Treatment of childhood TB and TB reporting System at Korle Bu Teaching Hospital: the cost of treatment of TB in children in Ghana is free. Children diagnosed with TB have been treated with the standard 6 months´ regimen as per the NTP and WHO guidelines consisting of a 2-month intensive phase with 4 drugs (isoniazid, rifampicin, ethambutol and pyrazinamide) followed by 4 months continuation phase with isoniazid and rifampicin. WHO weight-band dosages for the antituberculosis drugs were used. For tuberculous meningitis and osteoarticular TB, the continuation phase is extended to a period of 10 months. At the end of the continuation phase, treatment outcomes are declared as successful or unsuccessful. Directly Observed Treatment Short Course Strategy (DOTS) is used in the management of TB. Each TB patient is routinely offered HIV testing by the healthcare workers at the DOTS facility.
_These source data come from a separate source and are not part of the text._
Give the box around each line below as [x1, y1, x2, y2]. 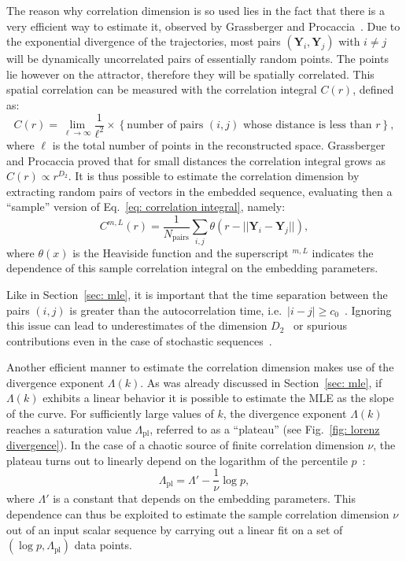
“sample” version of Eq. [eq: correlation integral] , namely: [6, 198, 286, 215]
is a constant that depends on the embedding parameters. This [53, 490, 356, 507]
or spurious [293, 317, 347, 334]
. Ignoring [345, 301, 392, 318]
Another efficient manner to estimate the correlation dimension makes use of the [6, 359, 394, 375]
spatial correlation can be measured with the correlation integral [6, 81, 317, 98]
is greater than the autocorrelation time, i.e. [69, 301, 282, 318]
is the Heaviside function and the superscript [72, 244, 289, 260]
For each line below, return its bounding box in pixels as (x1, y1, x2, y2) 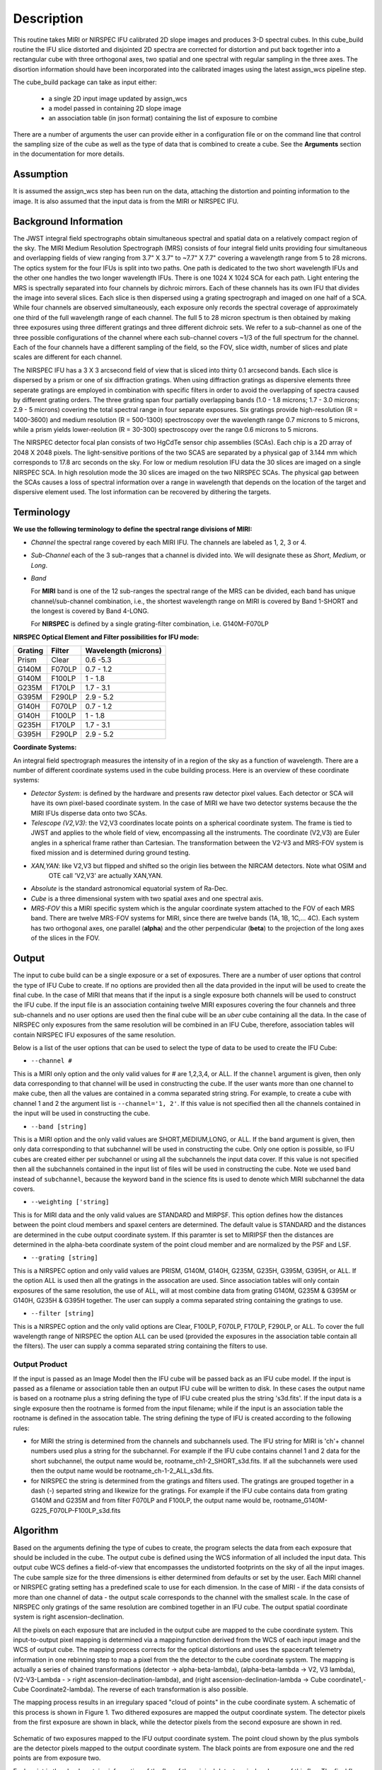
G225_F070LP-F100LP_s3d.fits (30, 1506, 121, 1514)
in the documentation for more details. (13, 149, 125, 159)
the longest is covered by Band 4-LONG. (30, 607, 149, 615)
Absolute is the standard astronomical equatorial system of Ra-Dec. (30, 884, 228, 893)
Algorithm (13, 1524, 59, 1536)
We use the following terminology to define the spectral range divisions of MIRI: (13, 525, 253, 534)
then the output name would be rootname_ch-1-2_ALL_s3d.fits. (30, 1466, 214, 1475)
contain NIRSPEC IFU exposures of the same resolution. (13, 1030, 176, 1039)
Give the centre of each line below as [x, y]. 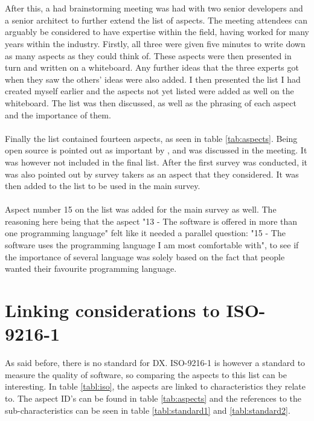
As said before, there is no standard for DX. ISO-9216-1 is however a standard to [155, 363]
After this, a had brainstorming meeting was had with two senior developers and [154, 8]
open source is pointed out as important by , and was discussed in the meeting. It [156, 150]
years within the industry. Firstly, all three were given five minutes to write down [155, 43]
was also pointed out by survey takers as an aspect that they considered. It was [152, 174]
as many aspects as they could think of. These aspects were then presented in [148, 55]
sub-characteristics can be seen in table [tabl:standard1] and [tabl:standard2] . [148, 410]
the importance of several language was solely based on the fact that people [145, 256]
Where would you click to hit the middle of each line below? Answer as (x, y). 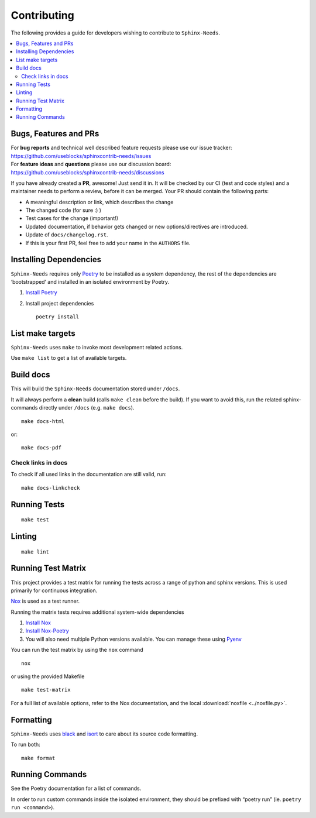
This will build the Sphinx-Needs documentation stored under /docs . (95, 389)
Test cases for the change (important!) (72, 218)
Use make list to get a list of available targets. (69, 358)
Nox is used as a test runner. (45, 601)
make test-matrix (46, 690)
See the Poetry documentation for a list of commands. (76, 788)
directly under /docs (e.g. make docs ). (87, 408)
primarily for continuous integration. (54, 590)
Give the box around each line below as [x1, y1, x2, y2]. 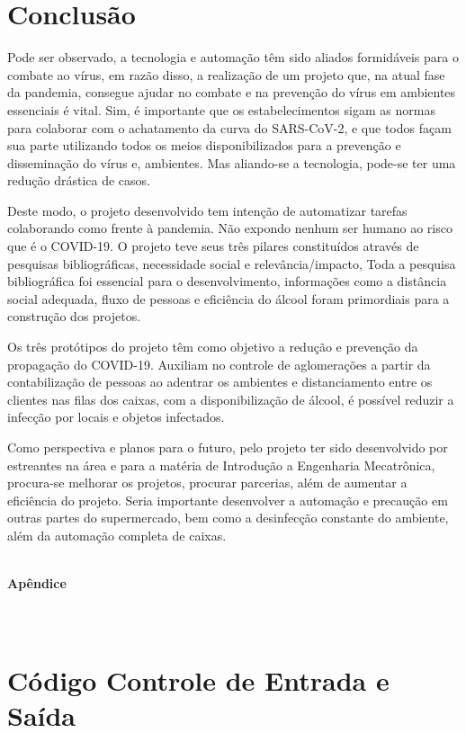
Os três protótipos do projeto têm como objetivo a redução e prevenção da [7, 337, 418, 356]
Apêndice [7, 574, 67, 593]
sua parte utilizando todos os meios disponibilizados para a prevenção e [7, 136, 401, 155]
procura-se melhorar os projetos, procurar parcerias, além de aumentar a [7, 473, 408, 492]
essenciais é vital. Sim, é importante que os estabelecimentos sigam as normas [7, 100, 435, 119]
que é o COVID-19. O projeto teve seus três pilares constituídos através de [7, 237, 419, 255]
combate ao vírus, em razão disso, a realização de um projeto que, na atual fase [7, 65, 445, 84]
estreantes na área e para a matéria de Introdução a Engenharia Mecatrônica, [7, 455, 435, 474]
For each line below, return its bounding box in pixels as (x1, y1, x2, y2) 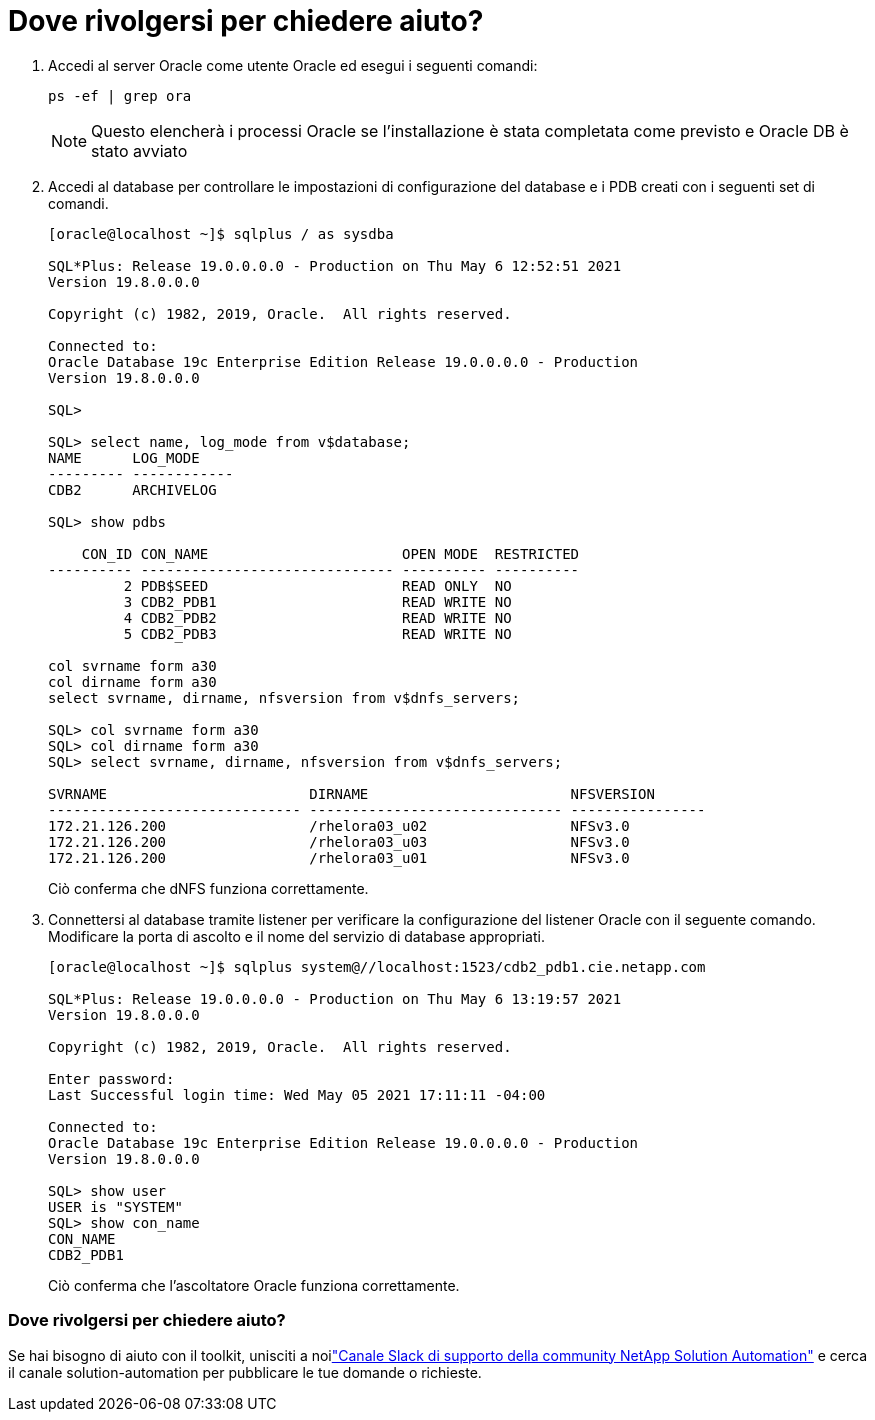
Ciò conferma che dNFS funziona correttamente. (48, 879, 369, 897)
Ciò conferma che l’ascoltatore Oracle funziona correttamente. (48, 1276, 460, 1294)
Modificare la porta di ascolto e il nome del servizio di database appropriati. (48, 927, 545, 945)
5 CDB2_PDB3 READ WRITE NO (123, 625, 512, 642)
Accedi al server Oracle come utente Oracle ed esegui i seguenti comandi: (48, 56, 538, 74)
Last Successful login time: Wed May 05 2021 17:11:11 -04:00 (48, 1086, 546, 1103)
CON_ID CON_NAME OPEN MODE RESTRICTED (81, 545, 580, 562)
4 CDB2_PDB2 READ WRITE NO (123, 609, 512, 626)

Patients diagnosed with TB/HIV co-infection are referred to the antiretroviral therapy (ART) clinic, where they are supposed to be offered ART within 2 weeks of the commencement of their anti-TB medications. The TB focal persons at the Department of Child Health are Public Health Nurses and they are responsible for registering and following up on TB patients. Details of patients treated for TB are entered into the TB paediatric register and updated regularly.
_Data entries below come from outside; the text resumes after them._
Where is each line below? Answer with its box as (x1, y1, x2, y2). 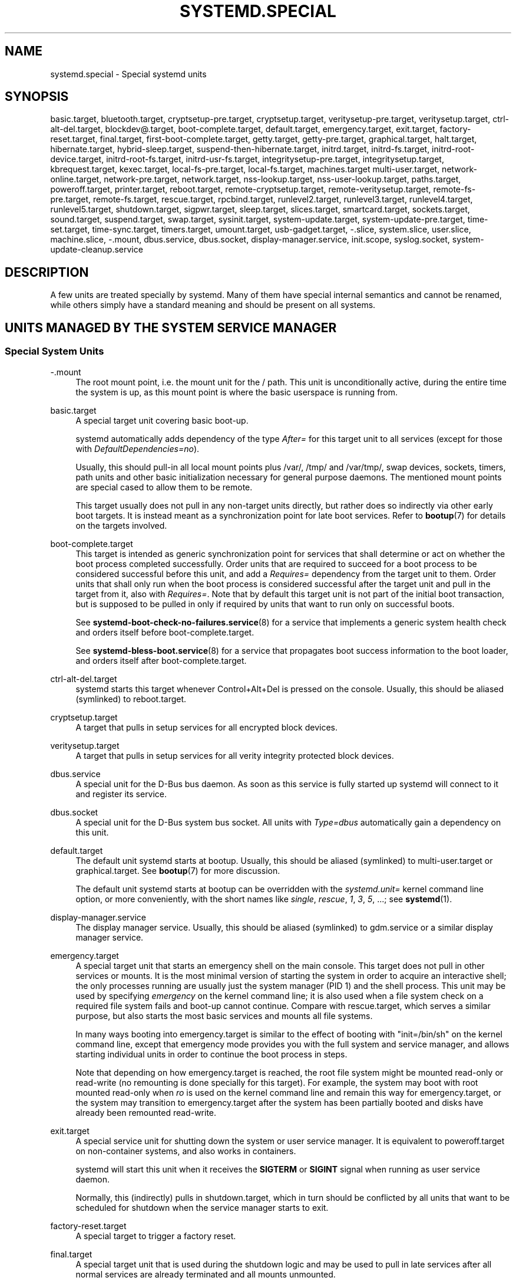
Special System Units (5, 345, 104, 358)
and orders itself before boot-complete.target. (75, 627, 254, 637)
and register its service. (75, 788, 167, 799)
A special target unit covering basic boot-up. (75, 415, 249, 425)
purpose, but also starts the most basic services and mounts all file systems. (75, 1010, 373, 1021)
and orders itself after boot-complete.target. (75, 655, 247, 666)
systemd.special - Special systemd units (50, 68, 207, 79)
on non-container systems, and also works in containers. (75, 1145, 296, 1156)
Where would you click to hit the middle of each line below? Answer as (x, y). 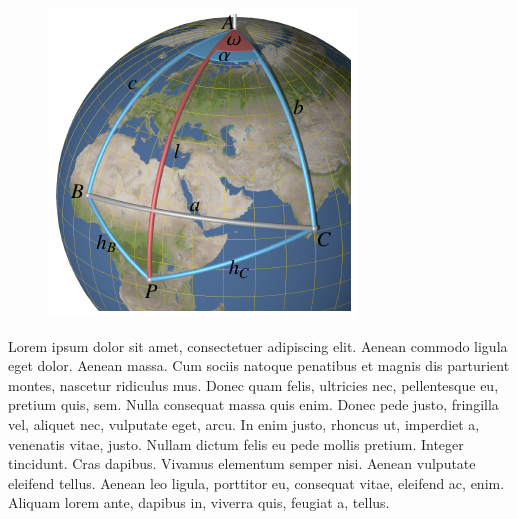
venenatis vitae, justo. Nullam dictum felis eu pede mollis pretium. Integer (236, 443)
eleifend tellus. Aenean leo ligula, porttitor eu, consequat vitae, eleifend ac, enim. (256, 482)
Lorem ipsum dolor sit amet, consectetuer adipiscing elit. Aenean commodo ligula (258, 345)
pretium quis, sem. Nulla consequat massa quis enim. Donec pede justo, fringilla (253, 404)
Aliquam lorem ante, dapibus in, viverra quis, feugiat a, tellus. (199, 502)
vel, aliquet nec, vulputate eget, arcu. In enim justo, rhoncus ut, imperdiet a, (244, 423)
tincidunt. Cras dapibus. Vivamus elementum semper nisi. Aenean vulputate (242, 463)
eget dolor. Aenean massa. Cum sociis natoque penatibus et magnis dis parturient (259, 365)

Data collection and tool: data were extracted from the Child Health TB register using a designed data extraction form. The register is a standardized document given by the NTP for use in hospitals in Ghana and is kept at the Public Health Unit at the Child Health Department. The data from the TB register is routine service delivery data for the purposes of programme monitoring and evaluation. Data extracted from the TB register included patients´ socio-demographic characteristics, type and category of TB, affected/ disease site, pre-treatment sputum smear examination results, HIV test results, and treatment outcome.
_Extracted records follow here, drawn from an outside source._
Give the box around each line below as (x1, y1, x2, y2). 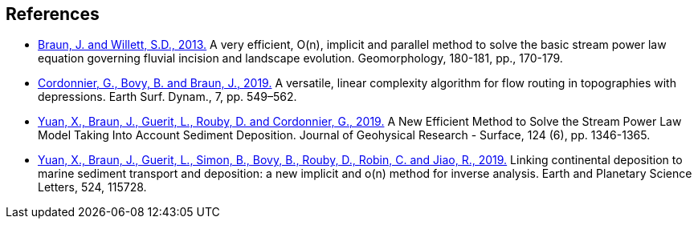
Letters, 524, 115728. (38, 180, 147, 195)
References (6, 4, 100, 24)
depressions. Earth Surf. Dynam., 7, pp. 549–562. (38, 90, 297, 104)
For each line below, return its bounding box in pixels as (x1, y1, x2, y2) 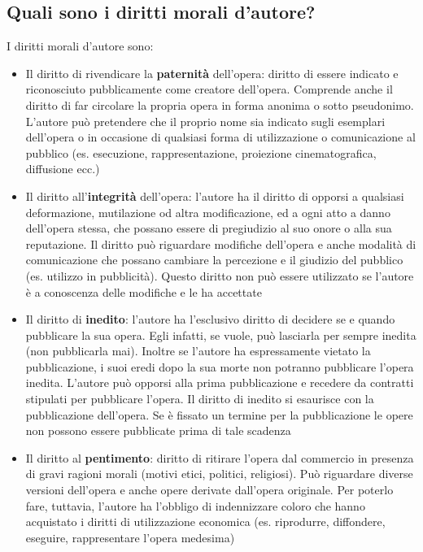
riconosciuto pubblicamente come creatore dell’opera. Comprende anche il (25, 80, 393, 98)
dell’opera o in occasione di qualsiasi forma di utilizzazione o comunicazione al (25, 128, 416, 146)
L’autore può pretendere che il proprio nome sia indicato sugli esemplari (25, 112, 386, 129)
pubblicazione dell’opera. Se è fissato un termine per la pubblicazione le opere (25, 406, 413, 423)
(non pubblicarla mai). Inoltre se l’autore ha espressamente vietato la (25, 342, 371, 359)
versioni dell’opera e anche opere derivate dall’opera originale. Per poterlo (25, 481, 394, 498)
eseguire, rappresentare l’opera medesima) (25, 528, 235, 545)
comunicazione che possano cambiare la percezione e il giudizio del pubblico (25, 251, 403, 268)
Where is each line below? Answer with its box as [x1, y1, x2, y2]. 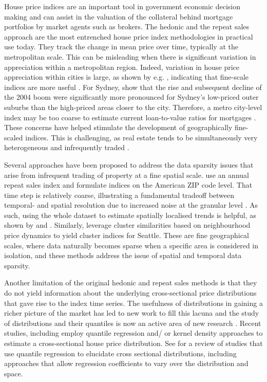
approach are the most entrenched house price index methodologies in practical [4, 31, 253, 42]
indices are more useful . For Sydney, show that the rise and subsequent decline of [4, 81, 262, 92]
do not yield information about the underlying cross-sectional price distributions [4, 287, 257, 298]
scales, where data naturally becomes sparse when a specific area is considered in [4, 240, 259, 250]
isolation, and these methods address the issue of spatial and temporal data [4, 250, 242, 261]
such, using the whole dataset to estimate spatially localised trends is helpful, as [4, 209, 256, 220]
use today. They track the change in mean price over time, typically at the [4, 41, 238, 52]
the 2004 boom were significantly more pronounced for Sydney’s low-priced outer [4, 92, 259, 102]
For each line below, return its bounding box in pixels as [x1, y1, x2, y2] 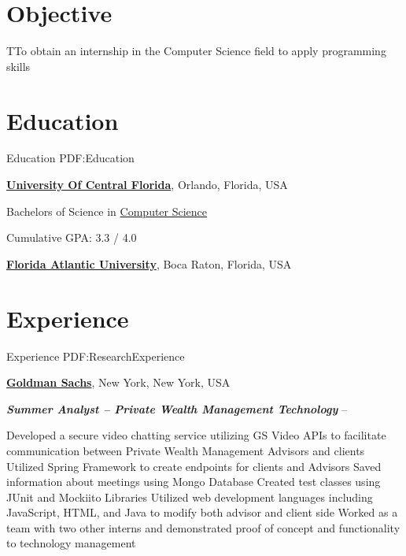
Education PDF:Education [6, 150, 135, 166]
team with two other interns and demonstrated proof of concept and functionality [6, 519, 400, 536]
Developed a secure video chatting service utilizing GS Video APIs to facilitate [6, 427, 386, 443]
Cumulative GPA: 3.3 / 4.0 [6, 229, 137, 246]
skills [6, 57, 31, 74]
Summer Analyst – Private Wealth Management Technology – [6, 400, 347, 417]
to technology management [6, 535, 136, 551]
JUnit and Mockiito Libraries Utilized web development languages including [6, 488, 373, 505]
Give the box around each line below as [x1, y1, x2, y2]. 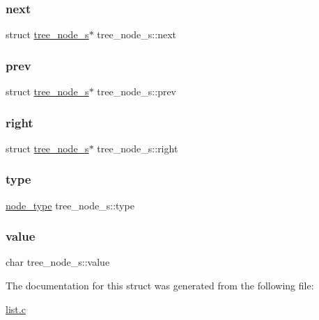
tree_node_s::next [97, 27, 176, 42]
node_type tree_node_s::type [6, 198, 134, 212]
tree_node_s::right [97, 141, 178, 155]
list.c [6, 301, 26, 316]
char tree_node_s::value [6, 255, 110, 269]
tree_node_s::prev [97, 84, 177, 99]
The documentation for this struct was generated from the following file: [6, 278, 314, 293]
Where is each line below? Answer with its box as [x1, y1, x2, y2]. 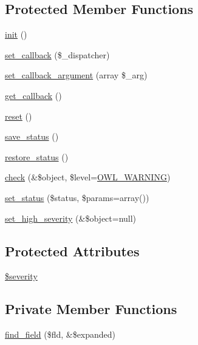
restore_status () [5, 150, 69, 163]
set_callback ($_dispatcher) [5, 48, 110, 61]
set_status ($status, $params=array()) [5, 191, 149, 203]
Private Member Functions [5, 299, 177, 318]
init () [5, 28, 27, 41]
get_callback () [5, 89, 62, 101]
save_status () [5, 130, 59, 143]
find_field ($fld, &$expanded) [5, 328, 116, 341]

Data handling and analysis: data were abstracted from the TB register to a designed data extraction form and then entered into an Excel sheet. The data was edited, cleaned, and coded in Excel before being imported to Stata 16 IC (StataCorp, College Station, TX, USA) for analysis. Frequencies, proportions and summary statistics were used to describe the study population in relation to sociodemographic and clinical characteristics. The chi-square test and Fischer´s exact were used to assess the bivariate association between the socio-demographic and clinical characteristics and the various TB treatment outcomes observed in the study. Odds ratio and 95% CI were calculated using multivariate logistic regression analysis to identify independent associations for death and LTFU. All variables in the study were included in the multivariable logistic regression models. The type of patient (new or retreatment) was however excluded from the multivariable analysis because the smaller number of retreatment patients (n=4) all completed treatment which led to empty estimates from the logistic model. For all analyses, P values < 0.05 were considered significant.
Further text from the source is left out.